WHAT TO PRODUCE
Drop every picture, then print the rest of the listing exactly as given.

EXTRACTED DATA
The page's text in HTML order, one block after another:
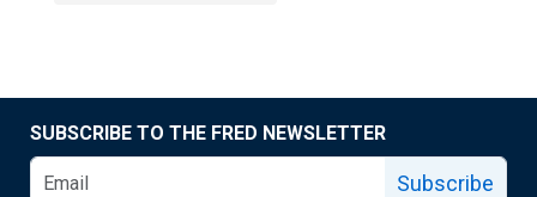
SUBSCRIBE TO THE FRED NEWSLETTER
Subscribe
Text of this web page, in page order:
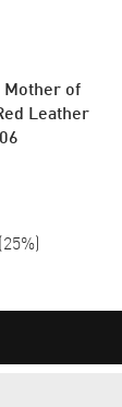
Mother of
Leather
(25%)
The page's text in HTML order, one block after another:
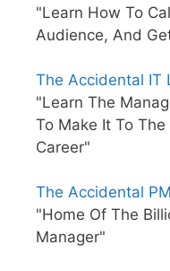
"Learn How To
Audience, And
The Accidental IT
"Learn The
To Make It To
Career"
The Accidental
"Home Of The
Manager"
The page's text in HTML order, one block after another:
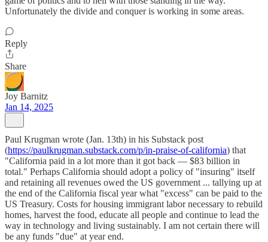
Unfortunately the divide and conquer is working in some areas.
Reply
Share
Joy Barnitz
Jan 14, 2025
Paul Krugman wrote (Jan. 13th) in his Substack post
(https://paulkrugman.substack.com/p/in-praise-of-california) that
"California paid in a lot more than it got back — $83 billion in
total." Perhaps California should adopt a policy of "insuring" itself
and retaining all revenues owed the US government ... tallying up at
the end of the California fiscal year what "excess" can be paid to the
US Treasury. Costs for housing immigrant labor necessary to rebuild
homes, harvest the food, educate all people and continue to lead the
way in technology and living sustainably. I am not certain there will
be any funds "due" at year end.
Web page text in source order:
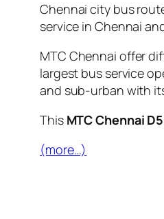
Chennai city bus
service in Chennai
MTC Chennai offer
largest bus service
and sub-urban with
This MTC Chennai
(more…)
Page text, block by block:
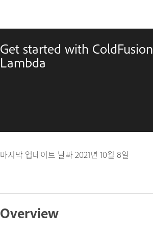
Get started with
Lambda
마지막 업데이트 날짜2021년 10월 8일
Overview
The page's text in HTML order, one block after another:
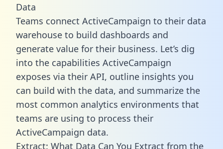
Data
Teams connect ActiveCampaign to their data
warehouse to build dashboards and
generate value for their business. Let’s dig
into the capabilities ActiveCampaign
exposes via their API, outline insights you
can build with the data, and summarize the
most common analytics environments that
teams are using to process their
ActiveCampaign data.
Extract: What Data Can You Extract from the
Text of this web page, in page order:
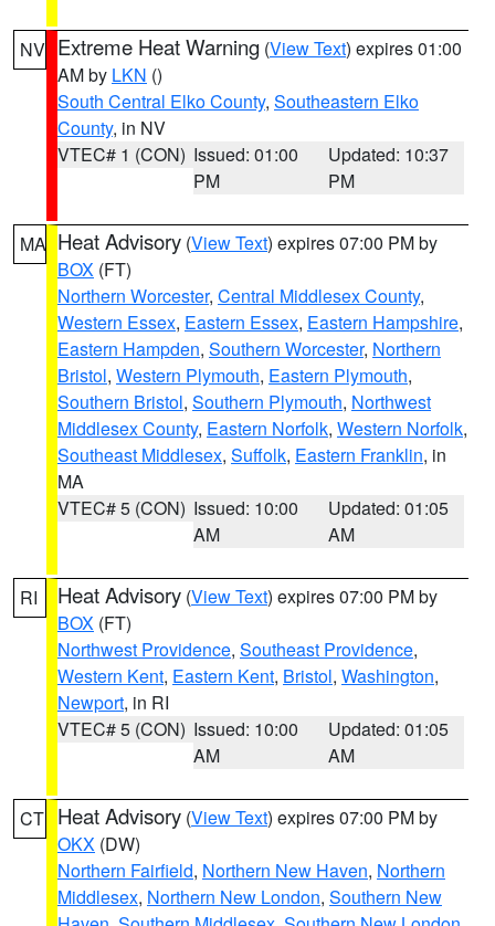
NV Extreme Heat Warning (View Text) expires 01:00
AM by LKN ()
South Central Elko County, Southeastern Elko
County, in NV
VTEC# 1 (CON) Issued: 01:00
PM
Updated: 10:37
PM
MA Heat Advisory (View Text) expires 07:00 PM by
BOX (FT)
Northern Worcester, Central Middlesex County,
Western Essex, Eastern Essex, Eastern Hampshire,
Eastern Hampden, Southern Worcester, Northern
Bristol, Western Plymouth, Eastern Plymouth,
Southern Bristol, Southern Plymouth, Northwest
Middlesex County, Eastern Norfolk, Western Norfolk,
Southeast Middlesex, Suffolk, Eastern Franklin, in
MA
VTEC# 5 (CON) Issued: 10:00
AM
Updated: 01:05
AM
RI Heat Advisory (View Text) expires 07:00 PM by
BOX (FT)
Northwest Providence, Southeast Providence,
Western Kent, Eastern Kent, Bristol, Washington,
Newport, in RI
VTEC# 5 (CON) Issued: 10:00
AM
Updated: 01:05
AM
CT Heat Advisory (View Text) expires 07:00 PM by
OKX (DW)
Northern Fairfield, Northern New Haven, Northern
Middlesex, Northern New London, Southern New
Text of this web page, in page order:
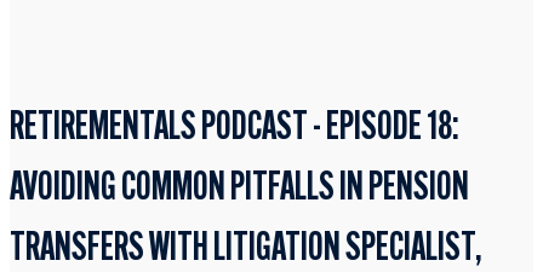
RETIREMENTALS PODCAST - EPISODE 18:
AVOIDING COMMON PITFALLS IN PENSION
TRANSFERS WITH LITIGATION SPECIALIST,
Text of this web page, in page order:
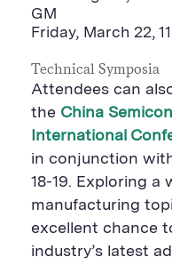
GM
Friday, March 22,
Technical Symposia
Attendees can
the China
International
in conjunction
18-19. Exploring a
manufacturing
excellent chance
industry’s latest
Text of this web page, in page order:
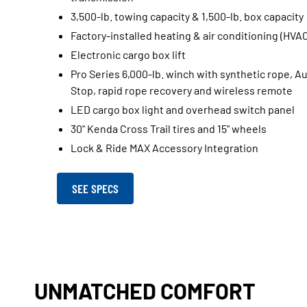
3,500-lb. towing capacity & 1,500-lb. box capacity
Factory-installed heating & air conditioning
Electronic cargo box lift
Pro Series 6,000-lb. winch with synthetic rope,
Stop, rapid rope recovery and wireless remote
LED cargo box light and overhead switch panel
30" Kenda Cross Trail tires and 15" wheels
Lock & Ride MAX Accessory Integration
SEE SPECS
UNMATCHED COMFORT
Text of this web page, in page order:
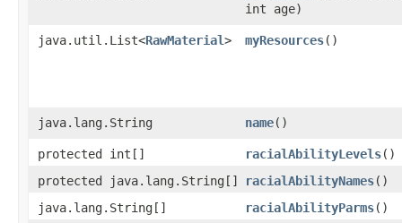
int age)
java.util.List<RawMaterial> myResources()
java.lang.String name()
protected int[] racialAbilityLevels()
protected java.lang.String[]
racialAbilityNames()
java.lang.String[]
racialAbilityParms()
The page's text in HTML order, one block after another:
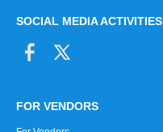
SOCIAL MEDIA ACTIVITIES
FOR VENDORS
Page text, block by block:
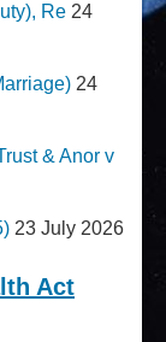
Re 24
24
& Anor v
23 July 2026
Act
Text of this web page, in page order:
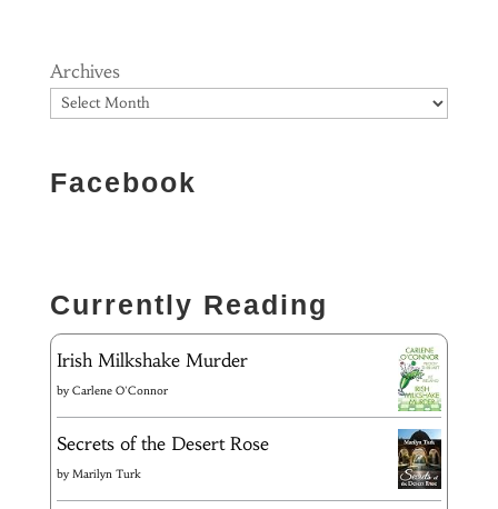
Archives
Facebook
Currently Reading
Irish Milkshake Murder
byCarlene O'Connor
Secrets of the Desert Rose
byMarilyn Turk
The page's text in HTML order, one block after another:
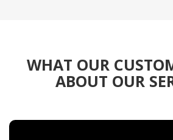
WHAT OUR
ABOUT OUR
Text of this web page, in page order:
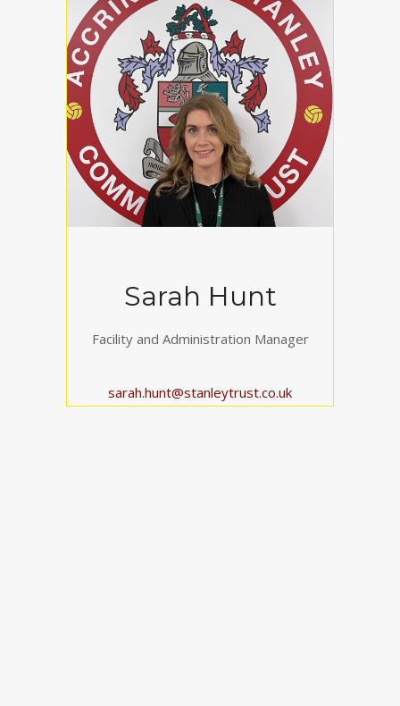
Sarah Hunt
Facility and Administration Manager
sarah.hunt@stanleytrust.co.uk
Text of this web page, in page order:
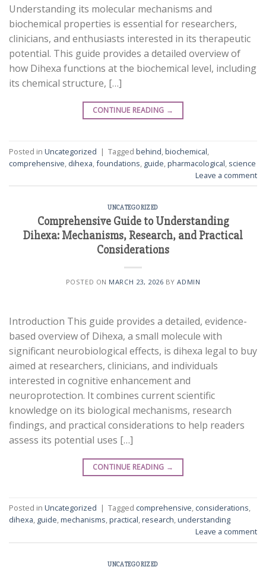
Understanding its molecular mechanisms and
biochemical properties is essential for researchers,
clinicians, and enthusiasts interested in its therapeutic
potential. This guide provides a detailed overview of
how Dihexa functions at the biochemical level, including
its chemical structure, […]
CONTINUE READING →
Posted in Uncategorized | Tagged behind,biochemical,
comprehensive, dihexa,foundations, guide,pharmacological, science
Leave a comment
UNCATEGORIZED
Comprehensive Guide to Understanding
Dihexa: Mechanisms, Research, and Practical
Considerations
POSTED ON MARCH 23, 2026 BYADMIN
Introduction This guide provides a detailed, evidence-
based overview of Dihexa, a small molecule with
significant neurobiological effects, is dihexa legal to buy
aimed at researchers, clinicians, and individuals
interested in cognitive enhancement and
neuroprotection. It combines current scientific
knowledge on its biological mechanisms, research
findings, and practical considerations to help readers
assess its potential uses […]
CONTINUE READING →
Posted in Uncategorized | Tagged comprehensive, considerations,
dihexa, guide,mechanisms,practical,research,understanding
Leave a comment
UNCATEGORIZED
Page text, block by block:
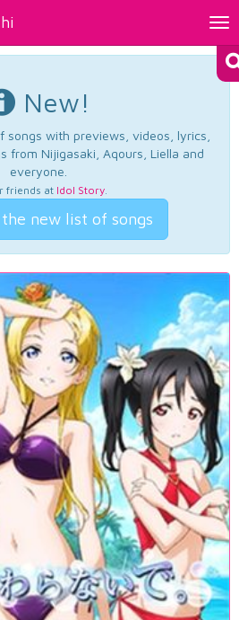
New!
songs with previews, videos, lyrics,
from Nijigasaki, Aqours, Liella and
everyone.
friends at Idol Story.
new list of songs
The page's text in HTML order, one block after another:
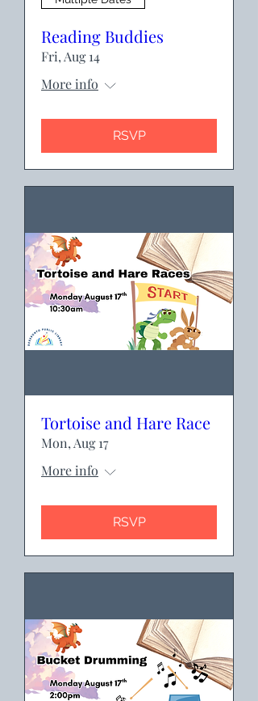
Reading Buddies
Fri, Aug 14
More info
RSVP
Tortoise and Hare Race
Mon, Aug 17
More info
RSVP
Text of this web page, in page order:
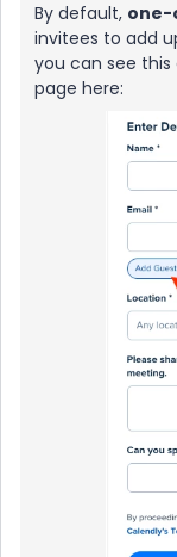
By default, one-
invitees to add
you can see
page here:
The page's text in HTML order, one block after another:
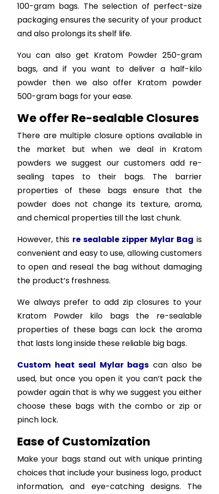
100-gram bags. The selection of perfect-size
packaging ensures the security of your product
and also prolongs its shelf life.
You can also get Kratom Powder 250-gram
bags, and if you want to deliver a half-kilo
powder then we also offer Kratom powder
500-gram bags for your ease.
We offer Re-sealable Closures
There are multiple closure options available in
the market but when we deal in Kratom
powders we suggest our customers add re-
sealing tapes to their bags. The barrier
properties of these bags ensure that the
powder does not change its texture, aroma,
and chemical properties till the last chunk.
However, this re sealable zipper Mylar Bag is
convenient and easy to use, allowing customers
to open and reseal the bag without damaging
the product’s freshness.
We always prefer to add zip closures to your
Kratom Powder kilo bags the re-sealable
properties of these bags can lock the aroma
that lasts long inside these reliable big bags.
Custom heat seal Mylar bags can also be
used, but once you open it you can’t pack the
powder again that is why we suggest you either
choose these bags with the combo or zip or
pinch lock.
Ease of Customization
Make your bags stand out with unique printing
choices that include your business logo, product
information, and eye-catching designs. The

RESULT
The page's text in HTML order, one block after another:
SUBSCRIBE TO THE FRED NEWSLETTER
Subscribe
Text of this web page, in page order:
Mother of
Leather
(25%)
The page's text in HTML order, one block after another:
"Learn How To
Audience, And
The Accidental IT
"Learn The
To Make It To
Career"
The Accidental
"Home Of The
Manager"
The page's text in HTML order, one block after another:
Unfortunately the divide and conquer is working in some areas.
Reply
Share
Joy Barnitz
Jan 14, 2025
Paul Krugman wrote (Jan. 13th) in his Substack post
(https://paulkrugman.substack.com/p/in-praise-of-california) that
"California paid in a lot more than it got back — $83 billion in
total." Perhaps California should adopt a policy of "insuring" itself
and retaining all revenues owed the US government ... tallying up at
the end of the California fiscal year what "excess" can be paid to the
US Treasury. Costs for housing immigrant labor necessary to rebuild
homes, harvest the food, educate all people and continue to lead the
way in technology and living sustainably. I am not certain there will
be any funds "due" at year end.
Web page text in source order:
Chennai city bus
service in Chennai
MTC Chennai offer
largest bus service
and sub-urban with
This MTC Chennai
(more…)
Page text, block by block:
Get started with
Lambda
마지막 업데이트 날짜2021년 10월 8일
Overview
The page's text in HTML order, one block after another:
Data
Teams connect ActiveCampaign to their data
warehouse to build dashboards and
generate value for their business. Let’s dig
into the capabilities ActiveCampaign
exposes via their API, outline insights you
can build with the data, and summarize the
most common analytics environments that
teams are using to process their
ActiveCampaign data.
Extract: What Data Can You Extract from the
Text of this web page, in page order:
NV Extreme Heat Warning (View Text) expires 01:00
AM by LKN ()
South Central Elko County, Southeastern Elko
County, in NV
VTEC# 1 (CON) Issued: 01:00
PM
Updated: 10:37
PM
MA Heat Advisory (View Text) expires 07:00 PM by
BOX (FT)
Northern Worcester, Central Middlesex County,
Western Essex, Eastern Essex, Eastern Hampshire,
Eastern Hampden, Southern Worcester, Northern
Bristol, Western Plymouth, Eastern Plymouth,
Southern Bristol, Southern Plymouth, Northwest
Middlesex County, Eastern Norfolk, Western Norfolk,
Southeast Middlesex, Suffolk, Eastern Franklin, in
MA
VTEC# 5 (CON) Issued: 10:00
AM
Updated: 01:05
AM
RI Heat Advisory (View Text) expires 07:00 PM by
BOX (FT)
Northwest Providence, Southeast Providence,
Western Kent, Eastern Kent, Bristol, Washington,
Newport, in RI
VTEC# 5 (CON) Issued: 10:00
AM
Updated: 01:05
AM
CT Heat Advisory (View Text) expires 07:00 PM by
OKX (DW)
Northern Fairfield, Northern New Haven, Northern
Middlesex, Northern New London, Southern New
Text of this web page, in page order:
RETIREMENTALS PODCAST - EPISODE 18:
AVOIDING COMMON PITFALLS IN PENSION
TRANSFERS WITH LITIGATION SPECIALIST,
Text of this web page, in page order:
GM
Friday, March 22,
Technical Symposia
Attendees can
the China
International
in conjunction
18-19. Exploring a
manufacturing
excellent chance
industry’s latest
Text of this web page, in page order:
3,500-lb. towing capacity & 1,500-lb. box capacity
Factory-installed heating & air conditioning
Electronic cargo box lift
Pro Series 6,000-lb. winch with synthetic rope,
Stop, rapid rope recovery and wireless remote
LED cargo box light and overhead switch panel
30" Kenda Cross Trail tires and 15" wheels
Lock & Ride MAX Accessory Integration
SEE SPECS
UNMATCHED COMFORT
Text of this web page, in page order:
int age)
java.util.List<RawMaterial> myResources()
java.lang.String name()
protected int[] racialAbilityLevels()
protected java.lang.String[]
racialAbilityNames()
java.lang.String[]
racialAbilityParms()
The page's text in HTML order, one block after another:
SOCIAL MEDIA ACTIVITIES
FOR VENDORS
Page text, block by block:
Re 24
24
& Anor v
23 July 2026
Act
Text of this web page, in page order:
Archives
Facebook
Currently Reading
Irish Milkshake Murder
byCarlene O'Connor
Secrets of the Desert Rose
byMarilyn Turk
The page's text in HTML order, one block after another:
WHAT OUR
ABOUT OUR
Text of this web page, in page order:
Sarah Hunt
Facility and Administration Manager
sarah.hunt@stanleytrust.co.uk
Text of this web page, in page order:
Understanding its molecular mechanisms and
biochemical properties is essential for researchers,
clinicians, and enthusiasts interested in its therapeutic
potential. This guide provides a detailed overview of
how Dihexa functions at the biochemical level, including
its chemical structure, […]
CONTINUE READING →
Posted in Uncategorized | Tagged behind,biochemical,
comprehensive, dihexa,foundations, guide,pharmacological, science
Leave a comment
UNCATEGORIZED
Comprehensive Guide to Understanding
Dihexa: Mechanisms, Research, and Practical
Considerations
POSTED ON MARCH 23, 2026 BYADMIN
Introduction This guide provides a detailed, evidence-
based overview of Dihexa, a small molecule with
significant neurobiological effects, is dihexa legal to buy
aimed at researchers, clinicians, and individuals
interested in cognitive enhancement and
neuroprotection. It combines current scientific
knowledge on its biological mechanisms, research
findings, and practical considerations to help readers
assess its potential uses […]
CONTINUE READING →
Posted in Uncategorized | Tagged comprehensive, considerations,
dihexa, guide,mechanisms,practical,research,understanding
Leave a comment
UNCATEGORIZED
Page text, block by block:
New!
songs with previews, videos, lyrics,
from Nijigasaki, Aqours, Liella and
everyone.
friends at Idol Story.
new list of songs
The page's text in HTML order, one block after another:
Reading Buddies
Fri, Aug 14
More info
RSVP
Tortoise and Hare Race
Mon, Aug 17
More info
RSVP
Text of this web page, in page order:
By default, one-
invitees to add
you can see
page here:
The page's text in HTML order, one block after another:
100-gram bags. The selection of perfect-size
packaging ensures the security of your product
and also prolongs its shelf life.
You can also get Kratom Powder 250-gram
bags, and if you want to deliver a half-kilo
powder then we also offer Kratom powder
500-gram bags for your ease.
We offer Re-sealable Closures
There are multiple closure options available in
the market but when we deal in Kratom
powders we suggest our customers add re-
sealing tapes to their bags. The barrier
properties of these bags ensure that the
powder does not change its texture, aroma,
and chemical properties till the last chunk.
However, this re sealable zipper Mylar Bag is
convenient and easy to use, allowing customers
to open and reseal the bag without damaging
the product’s freshness.
We always prefer to add zip closures to your
Kratom Powder kilo bags the re-sealable
properties of these bags can lock the aroma
that lasts long inside these reliable big bags.
Custom heat seal Mylar bags can also be
used, but once you open it you can’t pack the
powder again that is why we suggest you either
choose these bags with the combo or zip or
pinch lock.
Ease of Customization
Make your bags stand out with unique printing
choices that include your business logo, product
information, and eye-catching designs. The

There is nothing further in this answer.